Cruz popped out, and the crowd howled in disappointment.

Mantz touched my arm and drew my eyes from the field to his. “You want to know how serious it is? I don’t think that bastard
wants
her to make it back.”

I frowned in disbelief. “What? Aw, Mantz, that’s just loony…”

He blinked and looked away. “Or at least, I don’t think he cares.”

“Mantz, find a mechanic—you got a screw loose. Amelia’s his meal ticket, for Christ’s sake.”

I bought a beer off a vendor; Mantz declined.

“Heller, everybody on the inside knows this is Amelia’s last flight—and that she plans to divorce the son of a bitch. I’ve heard them argue! It’s an open secret she’s been having an affair with somebody for the last year or two….”

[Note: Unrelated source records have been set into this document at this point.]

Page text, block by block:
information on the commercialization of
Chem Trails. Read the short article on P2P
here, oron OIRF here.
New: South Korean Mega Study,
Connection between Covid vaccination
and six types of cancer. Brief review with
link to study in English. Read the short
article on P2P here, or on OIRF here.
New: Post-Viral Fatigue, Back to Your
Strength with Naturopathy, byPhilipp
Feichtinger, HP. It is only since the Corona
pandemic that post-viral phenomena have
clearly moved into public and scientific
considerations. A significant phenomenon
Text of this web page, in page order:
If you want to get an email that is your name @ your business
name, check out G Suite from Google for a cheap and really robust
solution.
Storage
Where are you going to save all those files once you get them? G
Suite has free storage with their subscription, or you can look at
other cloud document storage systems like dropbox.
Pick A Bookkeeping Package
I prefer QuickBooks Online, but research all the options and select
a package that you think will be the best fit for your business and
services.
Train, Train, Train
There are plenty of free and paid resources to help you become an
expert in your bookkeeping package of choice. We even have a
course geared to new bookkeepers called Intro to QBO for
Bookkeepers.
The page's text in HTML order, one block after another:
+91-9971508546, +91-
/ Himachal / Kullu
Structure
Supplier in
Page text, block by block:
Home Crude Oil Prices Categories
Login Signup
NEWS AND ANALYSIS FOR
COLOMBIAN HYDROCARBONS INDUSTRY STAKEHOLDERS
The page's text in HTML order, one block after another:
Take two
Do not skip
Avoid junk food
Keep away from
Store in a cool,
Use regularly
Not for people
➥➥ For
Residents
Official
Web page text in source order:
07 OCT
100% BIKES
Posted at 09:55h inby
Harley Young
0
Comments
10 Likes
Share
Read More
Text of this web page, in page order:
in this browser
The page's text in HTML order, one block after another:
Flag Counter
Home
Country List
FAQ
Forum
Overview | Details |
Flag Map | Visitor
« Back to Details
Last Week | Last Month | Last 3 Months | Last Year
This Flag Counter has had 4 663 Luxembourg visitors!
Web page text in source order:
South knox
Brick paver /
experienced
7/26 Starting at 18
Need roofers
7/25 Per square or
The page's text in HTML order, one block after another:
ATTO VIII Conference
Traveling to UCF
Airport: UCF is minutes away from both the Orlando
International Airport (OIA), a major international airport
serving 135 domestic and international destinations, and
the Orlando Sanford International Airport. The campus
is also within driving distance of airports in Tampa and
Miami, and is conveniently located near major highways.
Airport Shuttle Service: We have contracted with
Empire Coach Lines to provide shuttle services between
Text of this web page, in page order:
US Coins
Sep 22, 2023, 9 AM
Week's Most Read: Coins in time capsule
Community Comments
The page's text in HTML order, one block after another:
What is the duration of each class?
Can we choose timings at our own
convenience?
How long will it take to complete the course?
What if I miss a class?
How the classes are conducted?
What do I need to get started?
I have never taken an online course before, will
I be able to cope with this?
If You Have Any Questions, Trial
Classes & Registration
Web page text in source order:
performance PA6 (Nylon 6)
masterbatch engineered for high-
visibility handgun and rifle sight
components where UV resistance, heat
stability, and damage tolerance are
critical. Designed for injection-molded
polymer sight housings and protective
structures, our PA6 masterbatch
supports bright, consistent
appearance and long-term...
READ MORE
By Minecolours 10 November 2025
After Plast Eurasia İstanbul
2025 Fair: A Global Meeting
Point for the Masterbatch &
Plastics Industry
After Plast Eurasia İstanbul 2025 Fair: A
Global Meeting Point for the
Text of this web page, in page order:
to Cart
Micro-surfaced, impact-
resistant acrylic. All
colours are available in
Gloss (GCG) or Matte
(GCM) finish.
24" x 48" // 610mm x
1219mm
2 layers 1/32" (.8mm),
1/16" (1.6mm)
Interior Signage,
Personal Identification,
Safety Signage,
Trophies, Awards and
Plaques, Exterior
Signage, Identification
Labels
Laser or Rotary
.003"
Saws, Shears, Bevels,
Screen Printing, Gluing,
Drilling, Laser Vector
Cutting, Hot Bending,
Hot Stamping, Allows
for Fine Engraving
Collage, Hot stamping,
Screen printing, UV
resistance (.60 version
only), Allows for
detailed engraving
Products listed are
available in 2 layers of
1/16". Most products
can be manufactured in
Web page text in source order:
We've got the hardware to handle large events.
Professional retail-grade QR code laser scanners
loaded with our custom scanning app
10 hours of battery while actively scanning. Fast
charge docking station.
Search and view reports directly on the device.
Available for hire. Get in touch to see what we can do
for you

Now I blinked and looked away, feeling like Hubbell had hurled one of his screwballs at me.

Mantz was saying, “I think it’s probably Gene Vidal, the Bureau of Air Commerce guy? But
whoever
it is, Putnam knows she’s got somebody else, and he’s pissed.”

I shook my head. “G. P. doesn’t want her dead. She’s worth too much alive.”

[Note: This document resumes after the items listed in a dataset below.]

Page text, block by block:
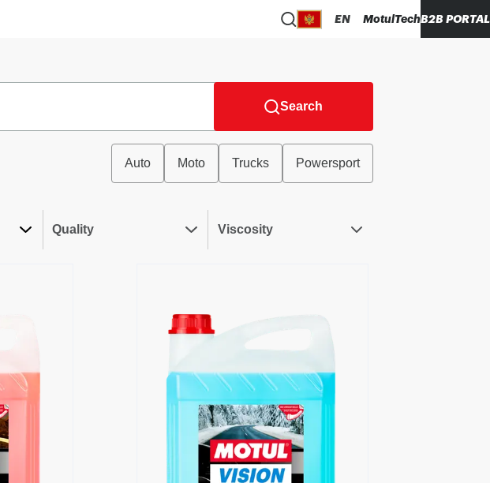
EN MotulTechB2B PORTAL
Search
Auto Moto Trucks Powersport
Quality Viscosity
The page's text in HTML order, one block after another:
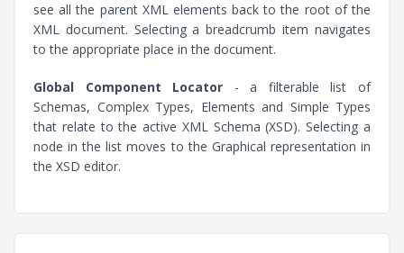
see all the parent XML elements back to the root of the
XML document. Selecting a breadcrumb item navigates
to the appropriate place in the document.
Global Component Locator - a filterable list of
Schemas, Complex Types, Elements and Simple Types
that relate to the active XML Schema (XSD). Selecting a
node in the list moves to the Graphical representation in
the XSD editor.
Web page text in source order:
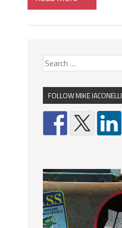
FOLLOW MIKE IACONELLI
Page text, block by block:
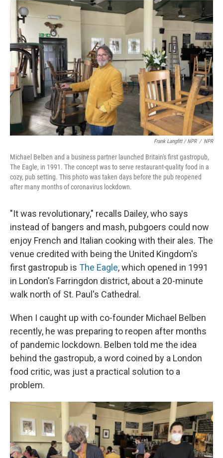
Frank Langfitt / NPR / NPR
Michael Belben and a business partner launched Britain's first gastropub,
The Eagle, in 1991. The concept was to serve restaurant-quality food in a
cozy, pub setting. This photo was taken days before the pub reopened
after many months of coronavirus lockdown.
"It was revolutionary," recalls Dailey, who says
instead of bangers and mash, pubgoers could now
enjoy French and Italian cooking with their ales. The
venue credited with being the United Kingdom's
first gastropub is The Eagle, which opened in 1991
in London's Farringdon district, about a 20-minute
walk north of St. Paul's Cathedral.
When I caught up with co-founder Michael Belben
recently, he was preparing to reopen after months
of pandemic lockdown. Belben told me the idea
behind the gastropub, a word coined by a London
food critic, was just a practical solution to a
problem.
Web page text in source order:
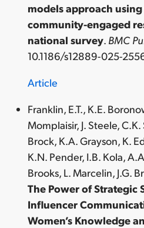
models approach
community-engaged
national survey. BMC
10.1186/s12889-025-
Article
Franklin, E.T., K.E.
Momplaisir, J. Steele,
Brock, K.A. Grayson, K.
K.N. Pender, I.B. Kola,
Brooks, L. Marcelin, J.G.
The Power of Strategic
Influencer
Women’s Knowledge
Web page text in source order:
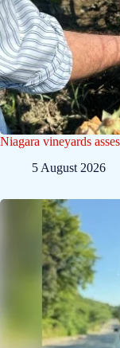
Niagara vineyards
5 August 2026
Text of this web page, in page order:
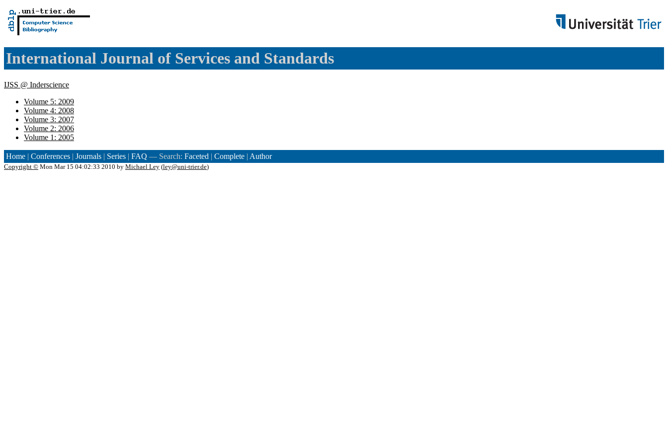
International Journal of Services and Standards
IJSS @ Inderscience
Volume 5: 2009
Volume 4: 2008
Volume 3: 2007
Volume 2: 2006
Volume 1: 2005
Home | Conferences | Journals | Series | FAQ — Search: Faceted | Complete | Author
Copyright © Mon Mar 15 04:02:33 2010 by Michael Ley (ley@uni-trier.de)
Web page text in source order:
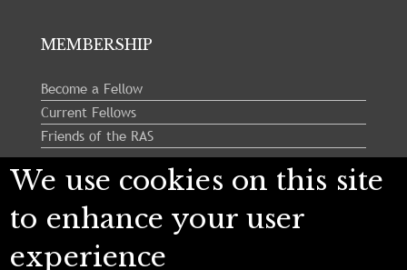
MEMBERSHIP
Become a Fellow
Current Fellows
Friends of the RAS
Follow us:
We use cookies on this site
to enhance your user
experience
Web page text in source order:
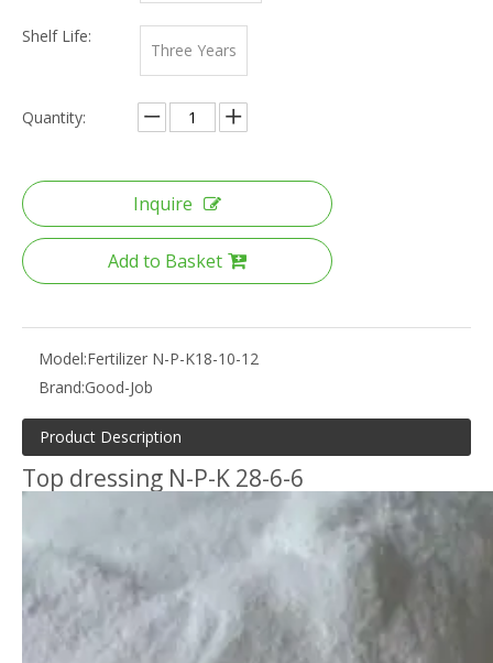
Shelf Life:
Three Years
Quantity:
Inquire
Add to Basket
Model:Fertilizer N-P-K18-10-12
Brand:Good-Job
Product Description
Top dressing N-P-K 28-6-6

He got his face right in mine, eyes dark and burning; he smelled like Old Spice. “Maybe he figures, if she pulls it off, fine—I mean, he’s got the five-hundred-dollar-a-crack lecture tours lined up, right?”

So her fee was going to double, out on the circuit, after the round-the-world trip. Not bad.

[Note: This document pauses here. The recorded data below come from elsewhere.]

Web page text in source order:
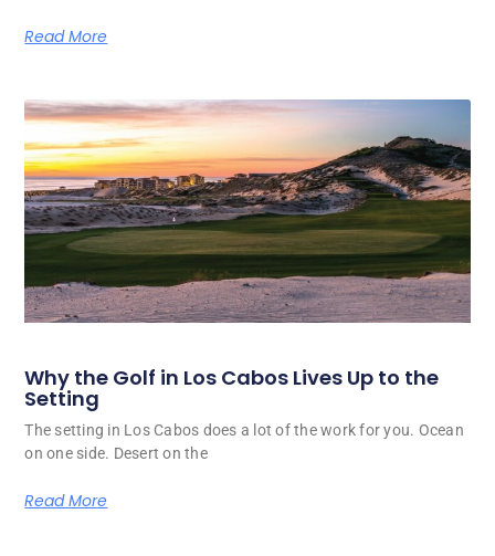
Read More
Why the Golf in Los Cabos Lives Up to the
Setting
The setting in Los Cabos does a lot of the work for you. Ocean
on one side. Desert on the
Read More
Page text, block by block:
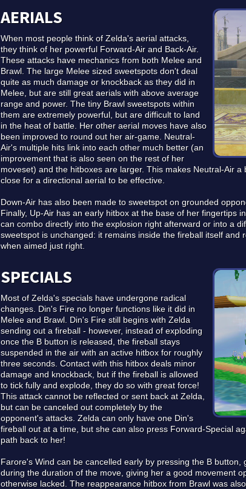
AERIALS
When most people think of Zelda's aerial attacks,
they think of her powerful Forward-Air and Back-Air.
These attacks have mechanics from both Melee and
Brawl. The large Melee sized sweetspots don't deal
quite as much damage or knockback as they did in
Melee, but are still great aerials with above average
range and power. The tiny Brawl sweetspots within
them are extremely powerful, but are difficult to land
in the heat of battle. Her other aerial moves have also
been improved to round out her air-game. Neutral-
Air's multiple hits link into each other much better (an
improvement that is also seen on the rest of her
moveset) and the hitboxes are larger. This makes Neutral-Air
close for a directional aerial to be effective.
Down-Air has also been made to sweetspot on grounded
Finally, Up-Air has an early hitbox at the base of her fingertips
can combo directly into the explosion right afterward or into a
sweetspot is unchanged: it remains inside the fireball itself and
when aimed just right.
SPECIALS
Most of Zelda's specials have undergone radical
changes. Din's Fire no longer functions like it did in
Melee and Brawl. Din's Fire still begins with Zelda
sending out a fireball - however, instead of exploding
once the B button is released, the fireball stays
suspended in the air with an active hitbox for roughly
three seconds. Contact with this hitbox deals minor
damage and knockback, but if the fireball is allowed
to tick fully and explode, they do so with great force!
This attack cannot be reflected or sent back at Zelda,
but can be canceled out completely by the
opponent's attacks. Zelda can only have one Din's
fireball out at a time, but she can also press Forward-Special
path back to her!
Farore's Wind can be cancelled early by pressing the B
during the duration of the move, giving her a good movement
otherwise lacked. The reappearance hitbox from Brawl was
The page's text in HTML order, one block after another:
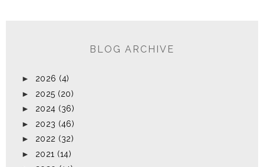
BLOG ARCHIVE
► 2026 (4)
► 2025 (20)
► 2024 (36)
► 2023 (46)
► 2022 (32)
► 2021 (14)
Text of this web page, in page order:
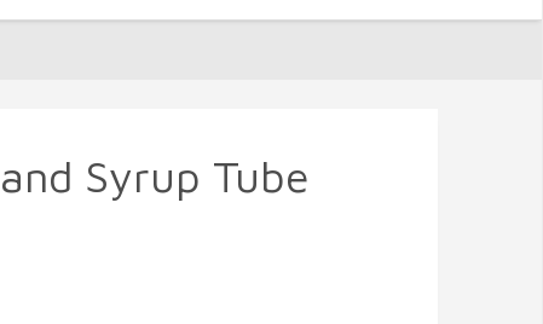
Syrup Tube
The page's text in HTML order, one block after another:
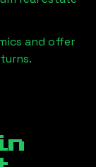
and offer
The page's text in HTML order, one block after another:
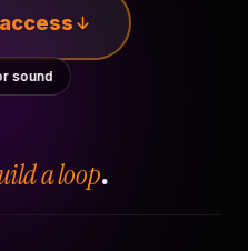
sound
a loop.
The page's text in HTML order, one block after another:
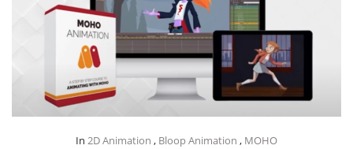
In 2D Animation , Bloop Animation , MOHO
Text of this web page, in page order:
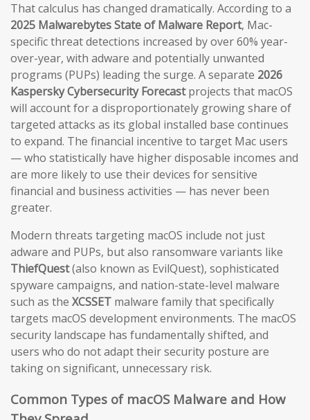
That calculus has changed dramatically. According to a
2025 Malwarebytes State of Malware Report, Mac-
specific threat detections increased by over 60% year-
over-year, with adware and potentially unwanted
programs (PUPs) leading the surge. A separate 2026
Kaspersky Cybersecurity Forecastprojects that macOS
will account for a disproportionately growing share of
targeted attacks as its global installed base continues
to expand. The financial incentive to target Mac users
— who statistically have higher disposable incomes and
are more likely to use their devices for sensitive
financial and business activities — has never been
greater.
Modern threats targeting macOS include not just
adware and PUPs, but also ransomware variants like
ThiefQuest(also known as EvilQuest), sophisticated
spyware campaigns, and nation-state-level malware
such as the XCSSET malware family that specifically
targets macOS development environments. The macOS
security landscape has fundamentally shifted, and
users who do not adapt their security posture are
taking on significant, unnecessary risk.
Common Types of macOS Malware and How

“But if she dies trying,” Mantz continued, “then he’s got a
martyr
to market…imagine what autographed first-day covers’d be worth if the
late
Amelia Earhart had signed ’em. What kind of sales he could rack up with the posthumous book? Movie rights? Hell, man, it’s endless—plus, he doesn’t have to suffer the embarrassment of being dumped by the celebrity wife he invented.”

Dean, back on the mound, had just struck out Joe Moore on a high fastball. No beanballs all afternoon, so far anyway, not counting the close call of the first pitch of the day; Dean was slipping.

“Even if that’s true,” I said quietly, trying for a reasonable tone, “what the hell can we do about it? This flight’s more important to Amelia than her husband—she knows what’s riding on it.”

Mantz’s sneer spelled out his contempt. “Let me tell you about Gippy Putnam—I say to him, we got to paint the Electra’s rudder, stabilizer, and wing borders a nice bright red or orange, to make it easier to locate the bird if it goes down. He refuses. He says it’s gotta be Purdue’s colors—old gold and black!”

I shrugged, sipped the beer. “He’s always cut corners for the sake of promotion.”

Mantz’s brow furrowed. “She almost died on the Atlantic crossing, did you know that, Heller? It’s not just an exciting goddamn story for her to tell at those lectures—it happened, and it almost killed her. Storms, and mechanical malfunctions, engine on fire, wings icing up, plane damn near spinning into the ocean.”

“I know,” I sighed, hating the truth of what he was saying, “I know.”

“If
your
wife narrowly escaped with her life like that, how anxious would you be to send her back up in the sky, on a flight ten times more dangerous? And yet Gippy’s pushed her into this suicide run…”

Lefty O’Doul swung at another Dean high fastball and struck out.

“You were part of it, Paul,” I said softly, no accusation in my voice.

But his face clenched in pain, anyway. “You think I don’t know that? Listen, I love that girl…”

“I thought you had a new fiancée.”

Myrtle Mantz had won her divorce decree last July, after plenty of embarrassment for Paul and Amy in the papers. Paul Mantz had steadfastly maintained, however, that theirs was strictly an employer/employee relationship.

“I love her like a sister,” he said irritably. “Why do you think this is eatin’ me up like a goddamn ulcer? I’m tellin’ ya, Gippy sold her out.”

I frowned at him. “How? Who to?”

“I don’t know exactly. That’s what I want to hire you to find out.”

“I don’t follow this. At all.”

The Giants were at bat. Burgess Whitehead had singled, Hubbell had sacrificed him to second, with Dick Bartell up. Dean half-turned to second, then with no stop in his fluid motion, pitched one at the plate, which Bartell reflexively swung at, popping out to left field. But the umpire called it a balk, and Dizzy Dean threw his cap in the air and charged toward the umpire to talk it over. The crowd went crazy with rage and glee.